Directions
For the records below, say how many lines contain the string "hodin". Give no other text.

(Data records)

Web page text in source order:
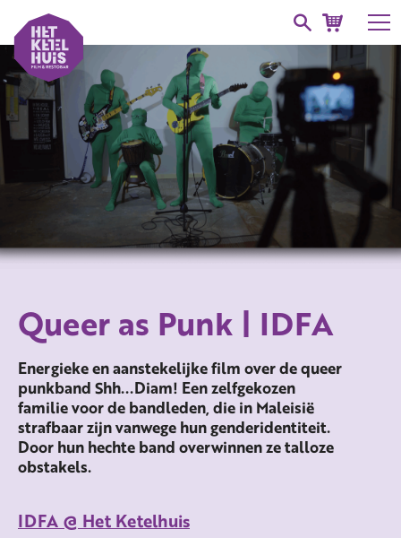
Queer as Punk | IDFA
Energieke en aanstekelijke film over de queer
punkband Shh...Diam! Een zelfgekozen
familie voor de bandleden, die in Maleisië
strafbaar zijn vanwege hun genderidentiteit.
Door hun hechte band overwinnen ze talloze
obstakels.
IDFA @ Het Ketelhuis
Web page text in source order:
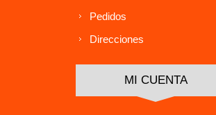
Pedidos
Direcciones
MI CUENTA
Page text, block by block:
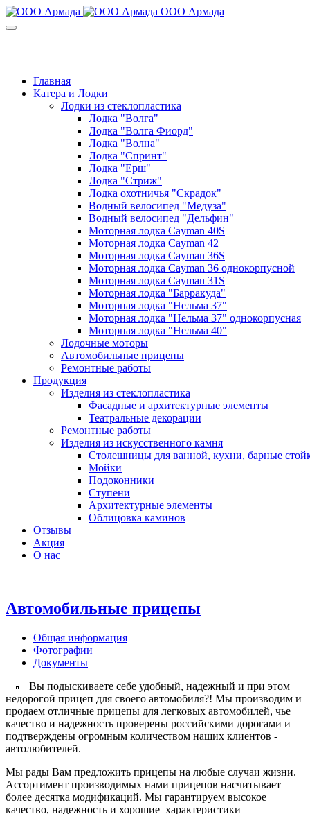
ООО Армада
Главная
Катера и Лодки
Лодки из стеклопластика
Лодка "Волга"
Лодка "Волга Фиорд"
Лодка "Волна"
Лодка "Спринт"
Лодка "Ерш"
Лодка "Стриж"
Лодка охотничья "Скрадок"
Водный велосипед "Медуза"
Водный велосипед "Дельфин"
Моторная лодка Cayman 40S
Моторная лодка Cayman 42
Моторная лодка Cayman 36S
Моторная лодка Cayman 36 однокорпусной
Моторная лодка Cayman 31S
Моторная лодка "Барракуда"
Моторная лодка "Нельма 37"
Моторная лодка "Нельма 37" однокорпусная
Моторная лодка "Нельма 40"
Лодочные моторы
Автомобильные прицепы
Ремонтные работы
Продукция
Изделия из стеклопластика
Фасадные и архитектурные элементы
Театральные декорации
Ремонтные работы
Изделия из искусственного камня
Столешницы для ванной, кухни, барные
Мойки
Подоконники
Ступени
Архитектурные элементы
Облицовка каминов
Отзывы
Акция
О нас
Автомобильные прицепы
Общая информация
Фотографии
Документы
Вы подыскиваете себе удобный, надежный и при этом
недорогой прицеп для своего автомобиля?! Мы производим и
продаем отличные прицепы для легковых автомобилей, чье
качество и надежность проверены российскими дорогами и
подтверждены огромным количеством наших клиентов -
автолюбителей.
Мы рады Вам предложить прицепы на любые случаи жизни.
Ассортимент производимых нами прицепов насчитывает
более десятка модификаций. Мы гарантируем высокое
качество, надежность и хорошие характеристики
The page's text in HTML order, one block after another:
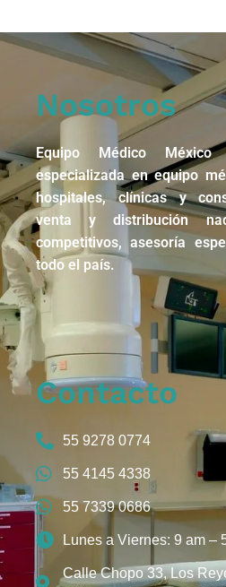
Nosotros
Equipo Médico
especializada en equipo
hospitales, clínicas y
venta y distribución
competitivos, asesoría
todo el país.
Contacto
55 9278 0774
55 4145 4338
55 7339 0686
Lunes a Viernes: 9 am –
Calle Chopo 33, Los
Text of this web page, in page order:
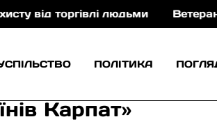
людьми Ветерани
ПОЛІТИКА
Карпат»
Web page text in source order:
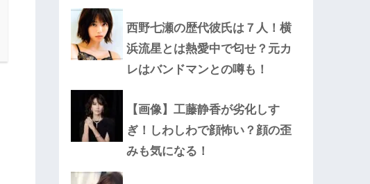
西野七瀬の歴代彼氏は７人！横
浜流星とは熱愛中で匂せ？元カ
レはバンドマンとの噂も！
【画像】工藤静香が劣化しす
ぎ！しわしわで顔怖い？顔の歪
みも気になる！
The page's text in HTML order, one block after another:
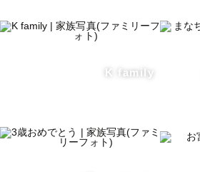
K family
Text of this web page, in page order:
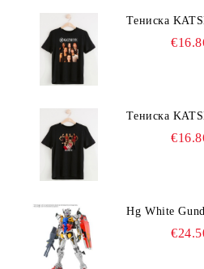
Тениска
Тениска
Hg White
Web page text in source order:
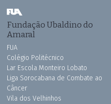
Fundação Ubaldino do
Amaral
FUA
Colégio Politécnico
Lar Escola Monteiro Lobato
Liga Sorocabana de Combate ao
Câncer
Vila dos Velhinhos
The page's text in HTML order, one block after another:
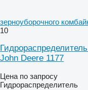
зерноуборочного
10
John Deere 1177
Цена по запросу
Гидрораспределитель
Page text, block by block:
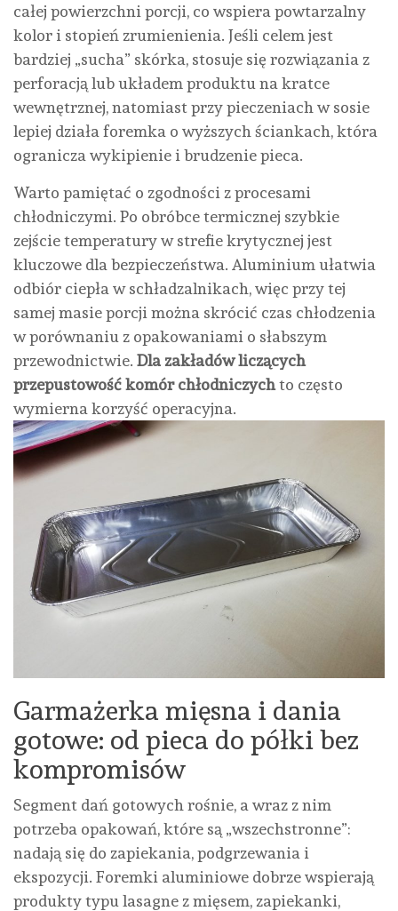
całej powierzchni porcji, co wspiera powtarzalny
kolor i stopień zrumienienia. Jeśli celem jest
bardziej „sucha” skórka, stosuje się rozwiązania z
perforacją lub układem produktu na kratce
wewnętrznej, natomiast przy pieczeniach w sosie
lepiej działa foremka o wyższych ściankach, która
ogranicza wykipienie i brudzenie pieca.
Warto pamiętać o zgodności z procesami
chłodniczymi. Po obróbce termicznej szybkie
zejście temperatury w strefie krytycznej jest
kluczowe dla bezpieczeństwa. Aluminium ułatwia
odbiór ciepła w schładzalnikach, więc przy tej
samej masie porcji można skrócić czas chłodzenia
w porównaniu z opakowaniami o słabszym
przewodnictwie. Dla zakładów liczących
przepustowość komór chłodniczychto często
wymierna korzyść operacyjna.
Garmażerka mięsna i dania
gotowe: od pieca do półki bez
kompromisów
Segment dań gotowych rośnie, a wraz z nim
potrzeba opakowań, które są „wszechstronne”:
nadają się do zapiekania, podgrzewania i
ekspozycji. Foremki aluminiowe dobrze wspierają
produkty typu lasagne z mięsem, zapiekanki,
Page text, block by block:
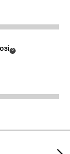
(
Disclosure
6)
Next
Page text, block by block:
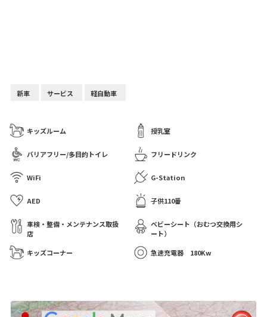
新車 サービス 軽自動車
キッズルーム 授乳室
バリアフリー/多目的トイレ フリードリンク
WiFi G-Station
AED 子供110番
車検・整備・メンテナンス取扱
店
ベビーシート（おむつ交換用シ
ート）
キッズコーナー
急速充電器 180Kw
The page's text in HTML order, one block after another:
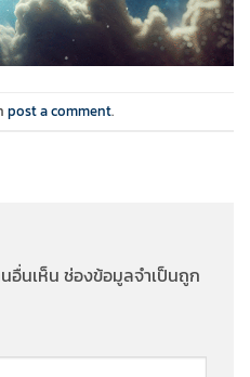
post a comment.
อื่นเห็น ช่องข้อมูลจำเป็นถูก
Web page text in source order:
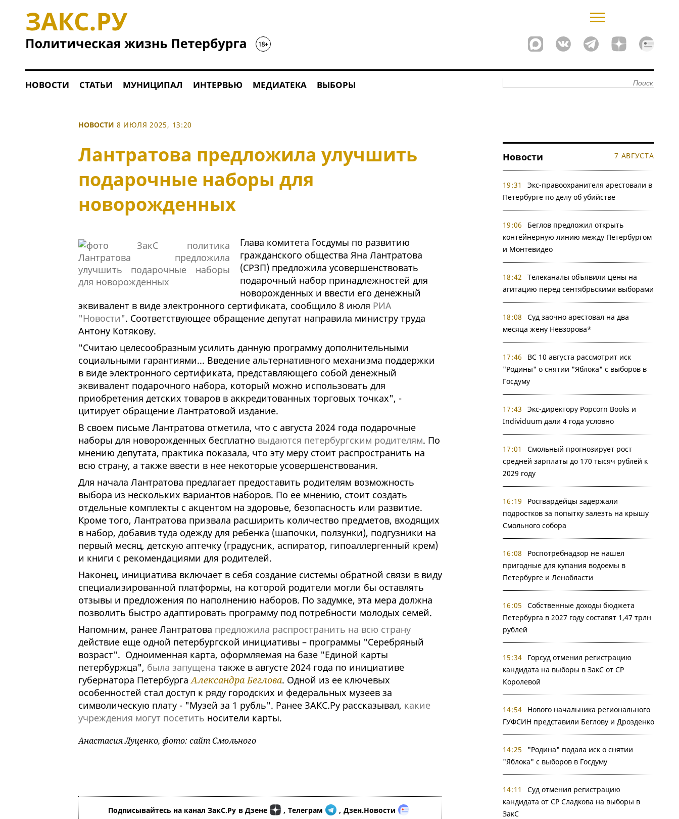
НОВОСТИ СТАТЬИ МУНИЦИПАЛ ИНТЕРВЬЮ МЕДИАТЕКА ВЫБОРЫ
НОВОСТИ 8 ИЮЛЯ 2025, 13:20
Лантратова предложила улучшить
подарочные наборы для
новорожденных
Глава комитета Госдумы по развитию
гражданского общества Яна Лантратова
(СРЗП) предложила усовершенствовать
подарочный набор принадлежностей для
новорожденных и ввести его денежный
эквивалент в виде электронного сертификата, сообщило 8 июля РИА
"Новости". Соответствующее обращение депутат направила министру труда
Антону Котякову.
"Считаю целесообразным усилить данную программу дополнительными
социальными гарантиями... Введение альтернативного механизма поддержки
в виде электронного сертификата, представляющего собой денежный
эквивалент подарочного набора, который можно использовать для
приобретения детских товаров в аккредитованных торговых точках", -
цитирует обращение Лантратовой издание.
В своем письме Лантратова отметила, что с августа 2024 года подарочные
наборы для новорожденных бесплатно выдаются петербургским родителям. По
мнению депутата, практика показала, что эту меру стоит распространить на
всю страну, а также ввести в нее некоторые усовершенствования.
Для начала Лантратова предлагает предоставить родителям возможность
выбора из нескольких вариантов наборов. По ее мнению, стоит создать
отдельные комплекты с акцентом на здоровье, безопасность или развитие.
Кроме того, Лантратова призвала расширить количество предметов, входящих
в набор, добавив туда одежду для ребенка (шапочки, ползунки), подгузники на
первый месяц, детскую аптечку (градусник, аспиратор, гипоаллергенный крем)
и книги с рекомендациями для родителей.
Наконец, инициатива включает в себя создание системы обратной связи в виду
специализированной платформы, на которой родители могли бы оставлять
отзывы и предложения по наполнению наборов. По задумке, эта мера должна
позволить быстро адаптировать программу под потребности молодых семей.
Напомним, ранее Лантратова предложила распространить на всю страну
действие еще одной петербургской инициативы – программы "Серебряный
возраст". Одноименная карта, оформляемая на базе "Единой карты
петербуржца", была запущена также в августе 2024 года по инициативе
губернатора ПетербургаАлександра Беглова. Одной из ее ключевых
особенностей стал доступ к ряду городских и федеральных музеев за
символическую плату - "Музей за 1 рубль". Ранее ЗАКС.Ру рассказывал, какие
учреждения могут посетить носители карты.
Анастасия Луценко, фото: сайт Смольного
Подписывайтесь на канал ЗакС.Ру в Дзене , Телеграм , Дзен.Новости
Новости 7 АВГУСТА
19:31
Экс-правоохранителя арестовали в
Петербурге по делу об убийстве
19:06
Беглов предложил открыть
контейнерную линию между Петербургом
и Монтевидео
18:42
Телеканалы объявили цены на
агитацию перед сентябрьскими выборами
18:08
Суд заочно арестовал на два
месяца жену Невзорова*
17:46
ВС 10 августа рассмотрит иск
"Родины" о снятии "Яблока" с выборов в
Госдуму
17:43
Экс-директору Popcorn Books и
Individuum дали 4 года условно
17:01
Смольный прогнозирует рост
средней зарплаты до 170 тысяч рублей к
2029 году
16:19
Росгвардейцы задержали
подростков за попытку залезть на крышу
Смольного собора
16:08
Роспотребнадзор не нашел
пригодные для купания водоемы в
Петербурге и Ленобласти
16:05
Собственные доходы бюджета
Петербурга в 2027 году составят 1,47 трлн
рублей
15:34
Горсуд отменил регистрацию
кандидата на выборы в ЗакС от СР
Королевой
14:54
Нового начальника регионального
ГУФСИН представили Беглову и Дрозденко
14:25
"Родина" подала иск о снятии
"Яблока" с выборов в Госдуму
14:11
Суд отменил регистрацию
кандидата от СР Сладкова на выборы в
ЗакС
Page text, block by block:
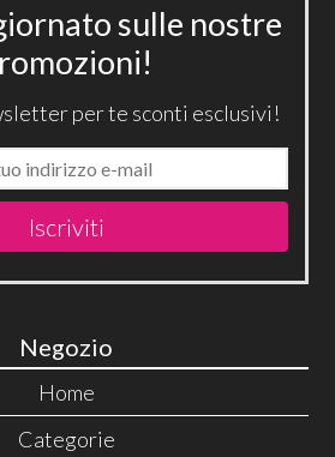
sulle nostre
per te sconti esclusivi!
Iscriviti
Negozio
Home
Categorie
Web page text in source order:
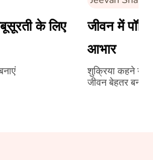
के लिए
जीवन में
आभार
शुक्रिया कहने या
जीवन बेहतर बनता
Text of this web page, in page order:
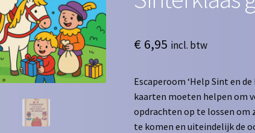
€ 6,95 incl. btw
Escaperoom ‘Help Sint en
kaarten moeten helpen om
opdrachten op te lossen om
te komen en uiteindelijk de
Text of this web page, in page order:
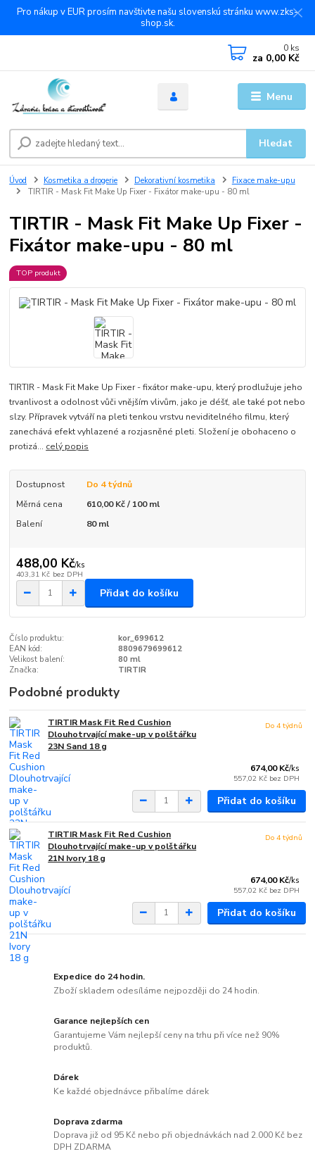
Pro nákup v EUR prosím navštivte našu slovenskú stránku www.zks-
shop.sk.
Menu
Hledat
0 ks
za 0,00 Kč
Úvod Kosmetika a drogerie Dekorativní kosmetika
Fixace make-upu
TIRTIR - Mask Fit Make Up Fixer - Fixátor make-upu - 80 ml
TIRTIR - Mask Fit Make Up Fixer -
Fixátor make-upu - 80 ml
TOP produkt
TIRTIR - Mask Fit Make Up Fixer - fixátor make-upu, který prodlužuje jeho
trvanlivost a odolnost vůči vnějším vlivům, jako je déšť, ale také pot nebo
slzy. Přípravek vytváří na pleti tenkou vrstvu neviditelného filmu, který
zanechává efekt vyhlazené a rozjasněné pleti. Složení je obohaceno o
protizá... celý popis
Dostupnost
Do 4 týdnů
Měrná cena
610,00 Kč / 100 ml
Balení
80 ml
488,00 Kč/ks
403,31 Kč bez DPH
Přidat do košíku
Číslo produktu:
kor_699612
EAN kód:
8809679699612
Velikost balení:
80 ml
Značka:
TIRTIR
Podobné produkty
TIRTIR Mask Fit Red Cushion
Dlouhotrvající make-up v polštářku
23N Sand 18 g
674,00 Kč/ks
557,02 Kč bez DPH
Do 4 týdnů
Přidat do košíku
TIRTIR Mask Fit Red Cushion
Dlouhotrvající make-up v polštářku
21N Ivory 18 g
674,00 Kč/ks
557,02 Kč bez DPH
Do 4 týdnů
Přidat do košíku
Expedice do 24 hodin.
Zboží skladem odesíláme nejpozději do 24 hodin.
Garance nejlepších cen
Garantujeme Vám nejlepší ceny na trhu při více než 90%
produktů.
Dárek
Ke každé objednávce přibalíme dárek
Doprava zdarma
Doprava již od 95 Kč nebo při objednávkách nad 2.000 Kč bez
DPH ZDARMA
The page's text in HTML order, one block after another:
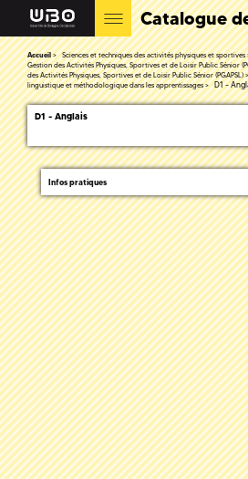
Catalogue
Accueil Sciences et techniques des activités physiques et sportives
Gestion des Activités Physiques, Sportives et de Loisir Public Sénior
des Activités Physiques, Sportives et de Loisir Public Sénior (PGAPSL)
linguistique et méthodologique dans les apprentissages
D1 -
D1 - Anglais
Infos pratiques
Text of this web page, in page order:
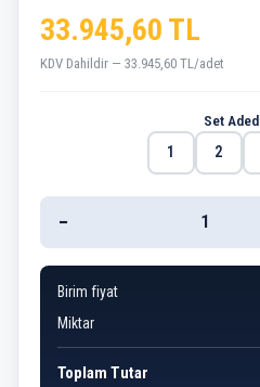
33.945,60 TL
KDV Dahildir — 33.945,60 TL/adet
Set
1
2
−
Birim fiyat
Miktar
Toplam Tutar
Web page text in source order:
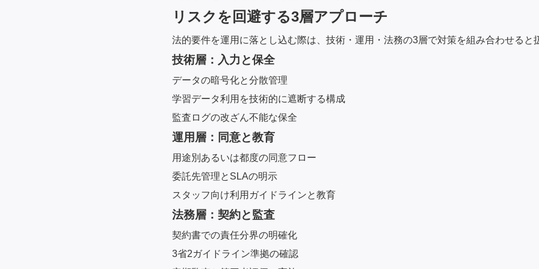
リスクを回避する3層アプローチ
法的要件を運用に落とし込む際は、技術・運用・法務の3層で対策を組み合わせると
技術層：入力と保全
データの暗号化と分散管理
学習データ利用を技術的に遮断する構成
監査ログの改ざん不能な保全
運用層：同意と教育
用途別あるいは都度の同意フロー
委託先管理とSLAの明示
スタッフ向け利用ガイドラインと教育
法務層：契約と監査
契約書での責任分界の明確化
3省2ガイドライン準拠の確認
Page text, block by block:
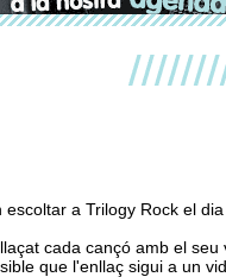
a Trilogy Rock el
cada cançó amb el
que l'enllaç sigui a un

Result of the exercise
2